Sushanth Sowmyan (JIRA)
Subject [jira] [Commented] (HIVE-10228) Changes to Hive Export/Import/DropTable/DropPartition to support replication semantics
Date Thu, 16 Apr 2015 22:31:59 GMT


Sushanth Sowmyan commented on HIVE-10228:

Sorry, yeah, this is a big patch. :)

It's really a cumulative patch of a bunch of work, but a lot of that was overwriting itself
so much that splitting them out into a bunch of patches would have been difficult. Forking
hive to do dev of this on a separate branch and merging in one go might have been easier.

I'd created as a doc jira, and I've attached
a presentation-like document there outlining various points of why we're doing a bunch of
what we're doing, but that still needs some wiki-fication that I am working on. I've also
attached the replay-protocol document on that jira after updating it slightly with your question
on DROP TABLE here.

I'll reply to code-level comments on review board, and reply to your higher-level comments

There are a couple of cases this can happen in:

a) To make it more resilient in cases of parallelization of events (in the cases of a worker
that times out and does not respond back, for eg., but might still be running, albeit slowly
in the background), one of the goals of all Commands generated by Replication is that they
should be idempotent, and reprocessing of events older than the state of an object should
not cause any error. So, if one drone that's processing events (41,42,43) might perform 41
and then not respond back for a significant amount of time, causing Falcon to queue another
HiveDR job that starts performing (41,42,43), and 43 might return successfully before the
other job performs 42, and then failing. So, one of the early design goals was that all commands
should be resilient to repeats. This is a way of achieving that goal.

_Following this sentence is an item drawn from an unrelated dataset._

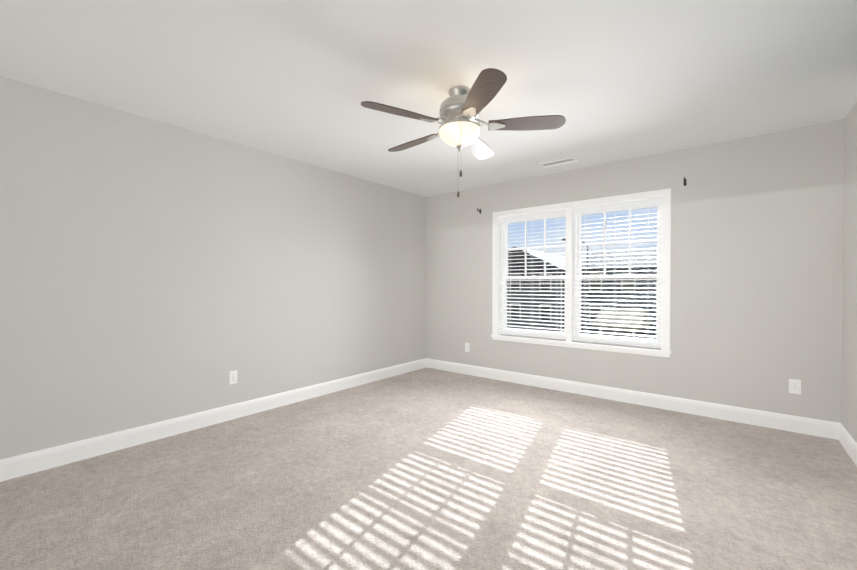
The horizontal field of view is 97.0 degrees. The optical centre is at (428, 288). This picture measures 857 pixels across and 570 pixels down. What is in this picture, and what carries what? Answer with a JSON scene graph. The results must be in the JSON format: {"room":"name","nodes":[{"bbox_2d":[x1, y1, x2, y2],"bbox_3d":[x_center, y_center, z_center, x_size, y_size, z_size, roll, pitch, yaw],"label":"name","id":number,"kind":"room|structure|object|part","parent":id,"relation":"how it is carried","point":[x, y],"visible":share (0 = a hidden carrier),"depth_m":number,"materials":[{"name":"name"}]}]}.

since the REPL(CREATE1) occurs after CREATE2, it picks up a newer state of the table, and
the destination is at a newer state than the table which was dropped. Thus, by making the
DROP ignore the destination table if it's already newer than the event that spawned the DROP,
we can optimize away a bit of re-importing that REPL(CREATE2) would have needed to do. In
the future, we'll add in event-nullification, and can do it at a higher level if we batch
events, but this helps out even when processing at an individual level.

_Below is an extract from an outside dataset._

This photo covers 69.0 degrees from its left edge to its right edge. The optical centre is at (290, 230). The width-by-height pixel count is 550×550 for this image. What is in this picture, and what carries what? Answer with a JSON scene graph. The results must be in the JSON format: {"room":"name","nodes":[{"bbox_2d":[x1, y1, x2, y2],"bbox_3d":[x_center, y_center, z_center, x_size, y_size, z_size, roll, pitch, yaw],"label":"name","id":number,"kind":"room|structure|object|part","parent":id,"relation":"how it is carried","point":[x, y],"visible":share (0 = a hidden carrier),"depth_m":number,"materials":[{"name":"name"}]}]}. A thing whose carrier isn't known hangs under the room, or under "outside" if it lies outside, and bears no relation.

c) In addition to a DROP-IF-OLDER, it also acts like a recursive DROP-TABLE-IF-OLDER for cases
where it doesn't result in the dropping of the table, it will still result in dropping older
partitions in a newer table. For eg., if a T(state=50) has partitions P1(state=45) and P2(state=53),
then DROP_TABLE_IF_OLDER_THAN(47) will drop P1 but not P2. This is because a Drop-table event
does not result in a series of DropPtn events that are associated with the appropriate table.
So, given that our replication works on an per-object basis, if DropTable should not drop
the destination table because the destination table is newer than the origin table at the
time of the drop, it might still contain older partitions which should be nuked. (This mode
is tested in one of the tests in TestCommands in HIVE-10227 if you want to have a look at
an example of what's expected)


Regarding the kewword addition, thanks for the feedback, it was not my intent to make them
"reserved keywords". I talked to [~pxiong] and [~ashutoshc] about it, and the latter is the
way that makes sense. As long as I add them to the nonReserved entry in IdentifiersParser.g,
it should be good. So, I'll add that in and have another update here.

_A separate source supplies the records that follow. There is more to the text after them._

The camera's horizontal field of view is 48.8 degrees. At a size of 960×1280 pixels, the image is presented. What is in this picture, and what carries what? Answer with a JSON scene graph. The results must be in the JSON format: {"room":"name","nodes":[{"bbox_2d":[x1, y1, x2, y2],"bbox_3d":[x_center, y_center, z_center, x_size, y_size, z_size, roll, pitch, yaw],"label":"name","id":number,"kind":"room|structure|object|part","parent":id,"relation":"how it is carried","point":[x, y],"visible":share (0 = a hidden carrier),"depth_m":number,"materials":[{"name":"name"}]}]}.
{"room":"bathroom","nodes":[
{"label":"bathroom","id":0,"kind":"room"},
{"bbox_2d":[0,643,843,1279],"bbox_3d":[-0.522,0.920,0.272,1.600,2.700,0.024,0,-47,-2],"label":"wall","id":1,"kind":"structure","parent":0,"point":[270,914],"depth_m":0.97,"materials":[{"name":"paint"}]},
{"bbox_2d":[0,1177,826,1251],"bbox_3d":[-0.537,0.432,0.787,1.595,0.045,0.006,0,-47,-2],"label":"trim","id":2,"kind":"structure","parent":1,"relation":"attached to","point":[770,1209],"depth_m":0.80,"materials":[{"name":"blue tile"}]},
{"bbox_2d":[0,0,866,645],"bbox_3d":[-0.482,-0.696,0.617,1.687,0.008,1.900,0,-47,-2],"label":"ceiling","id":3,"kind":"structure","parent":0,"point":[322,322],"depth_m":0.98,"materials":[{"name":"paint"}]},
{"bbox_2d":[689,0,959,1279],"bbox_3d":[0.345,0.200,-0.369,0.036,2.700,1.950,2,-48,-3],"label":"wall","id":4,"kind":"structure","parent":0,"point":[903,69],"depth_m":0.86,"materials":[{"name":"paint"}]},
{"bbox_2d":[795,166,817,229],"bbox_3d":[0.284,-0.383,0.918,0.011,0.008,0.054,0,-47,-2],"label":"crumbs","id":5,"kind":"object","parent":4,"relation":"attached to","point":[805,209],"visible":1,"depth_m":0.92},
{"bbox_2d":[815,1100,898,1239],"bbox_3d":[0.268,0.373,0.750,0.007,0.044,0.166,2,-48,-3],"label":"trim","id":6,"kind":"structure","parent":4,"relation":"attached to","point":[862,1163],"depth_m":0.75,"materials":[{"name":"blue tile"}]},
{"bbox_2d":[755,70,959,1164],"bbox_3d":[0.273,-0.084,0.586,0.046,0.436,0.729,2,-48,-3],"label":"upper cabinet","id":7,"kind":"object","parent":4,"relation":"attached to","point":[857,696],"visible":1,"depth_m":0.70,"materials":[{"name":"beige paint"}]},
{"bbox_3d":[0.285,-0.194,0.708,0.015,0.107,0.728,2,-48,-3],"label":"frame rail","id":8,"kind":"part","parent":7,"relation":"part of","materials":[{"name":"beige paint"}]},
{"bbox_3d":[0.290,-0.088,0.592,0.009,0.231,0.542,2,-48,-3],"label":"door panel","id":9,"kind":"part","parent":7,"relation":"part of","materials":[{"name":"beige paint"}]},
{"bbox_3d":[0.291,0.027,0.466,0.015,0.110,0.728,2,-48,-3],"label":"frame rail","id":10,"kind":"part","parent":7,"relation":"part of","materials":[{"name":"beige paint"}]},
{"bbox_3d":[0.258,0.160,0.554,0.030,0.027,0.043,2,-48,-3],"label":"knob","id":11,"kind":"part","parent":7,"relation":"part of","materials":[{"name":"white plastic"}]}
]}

> Changes to Hive Export/Import/DropTable/DropPartition to support replication semantics
> --------------------------------------------------------------------------------------
>                 Key: HIVE-10228
>                 URL:
>             Project: Hive
>          Issue Type: Sub-task
>          Components: Import/Export
>    Affects Versions: 1.2.0
>            Reporter: Sushanth Sowmyan
>            Assignee: Sushanth Sowmyan
>         Attachments: HIVE-10228.2.patch, HIVE-10228.3.patch, HIVE-10228.patch
> We need to update a couple of hive commands to support replication semantics. To wit,
we need the following:
> Export will now support an extra optional clause to tell it that this export is being
prepared for the purpose of replication. There is also an additional optional clause here,
that allows for the export to be a metadata-only export, to handle cases of capturing the
diff for alter statements, for example.
> Also, if done for replication, the non-presence of a table, or a table being a view/offline
table/non-native table is not considered an error, and instead, will result in a successful
> IMPORT ... (as normal) – but handles new semantics 
> No syntax changes for import, but import will have to change to be able to handle all
the permutations of export dumps possible. Also, import will have to ensure that it should
update the object only if the update being imported is not older than the state of the object.
Also, import currently does not work with dbname.tablename kind of specification, this should
be fixed to work.
> Drop Table now has an additional clause, to specify that this drop table is being done
for replication purposes, and that the dop should not actually drop the table if the table
is newer than that event id specified.
> Similarly, Drop Partition also has an equivalent change to Drop Table.
> =
> In addition, we introduce a new property "", which when tagged on to table
properties or partition properties on a replication-destination, holds the effective "state
identifier" of the object.